By the end of April, we still had not found a new mortgage even with the help of our adviser. There was nothing competitive in the marketplace, he said - code for “affordable” - and he urged my husband to look for himself.
One week later, we found ourselves in a meeting with a mortgage broker at one of the world's largest banks. As he thumbed through three months of our bank statements, our U.S. and British tax returns, my husband's employment contract and various other documents attesting to our financial health, we joked around, feeling both wealthy and worthy of his time.
Two hours later, we left his office feeling poor and pessimistic.
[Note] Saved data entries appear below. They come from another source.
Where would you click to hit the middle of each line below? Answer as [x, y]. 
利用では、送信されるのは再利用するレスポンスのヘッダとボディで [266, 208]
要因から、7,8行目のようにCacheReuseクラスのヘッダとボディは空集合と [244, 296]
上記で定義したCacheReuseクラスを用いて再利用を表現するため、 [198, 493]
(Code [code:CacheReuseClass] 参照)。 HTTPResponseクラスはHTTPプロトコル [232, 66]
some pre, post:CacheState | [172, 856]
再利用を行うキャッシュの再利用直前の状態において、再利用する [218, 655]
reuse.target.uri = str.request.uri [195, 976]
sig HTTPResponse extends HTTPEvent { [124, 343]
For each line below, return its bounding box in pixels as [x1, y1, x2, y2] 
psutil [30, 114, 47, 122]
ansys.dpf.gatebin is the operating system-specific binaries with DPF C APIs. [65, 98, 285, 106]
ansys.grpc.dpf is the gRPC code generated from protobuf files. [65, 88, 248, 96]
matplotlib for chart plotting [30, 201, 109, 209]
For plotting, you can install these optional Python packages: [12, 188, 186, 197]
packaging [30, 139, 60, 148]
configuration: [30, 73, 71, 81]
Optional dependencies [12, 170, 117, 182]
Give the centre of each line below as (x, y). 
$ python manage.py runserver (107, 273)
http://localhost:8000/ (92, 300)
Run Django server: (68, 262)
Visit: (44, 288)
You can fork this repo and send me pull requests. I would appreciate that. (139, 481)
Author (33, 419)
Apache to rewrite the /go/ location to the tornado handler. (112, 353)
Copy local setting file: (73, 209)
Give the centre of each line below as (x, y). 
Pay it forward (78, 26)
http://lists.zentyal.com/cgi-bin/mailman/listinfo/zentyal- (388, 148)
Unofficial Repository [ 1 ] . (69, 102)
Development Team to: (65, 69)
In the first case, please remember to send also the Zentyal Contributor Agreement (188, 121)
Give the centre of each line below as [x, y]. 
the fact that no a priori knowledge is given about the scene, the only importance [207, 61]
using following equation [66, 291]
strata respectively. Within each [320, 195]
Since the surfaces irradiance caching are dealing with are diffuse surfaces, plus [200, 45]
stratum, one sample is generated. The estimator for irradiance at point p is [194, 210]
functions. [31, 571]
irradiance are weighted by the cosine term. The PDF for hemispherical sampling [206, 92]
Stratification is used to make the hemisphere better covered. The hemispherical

“This is tough,” the banker had told us, “but I am not sure you will be approved.” My husband had only been in his new job for a short while, therefore it might not work out; our monthly costs were too high, with three children in private school; our stock holdings in America could go down (but they could also go up, we said) and I was still self-employed.
But the banker's last question was the most disturbing: “How will you pay back this loan if you had to?”
“How does anyone pay back a house loan?” I said. “We would sell it and downsize.” The banker looked at us, said nothing, and jotted something down. Later, we learned from a friend in real estate the true thrust of the question: “He wants to know how you would repay in a negative equity situation” - in other words, if the value of the house fell below the value of the mortgage loan.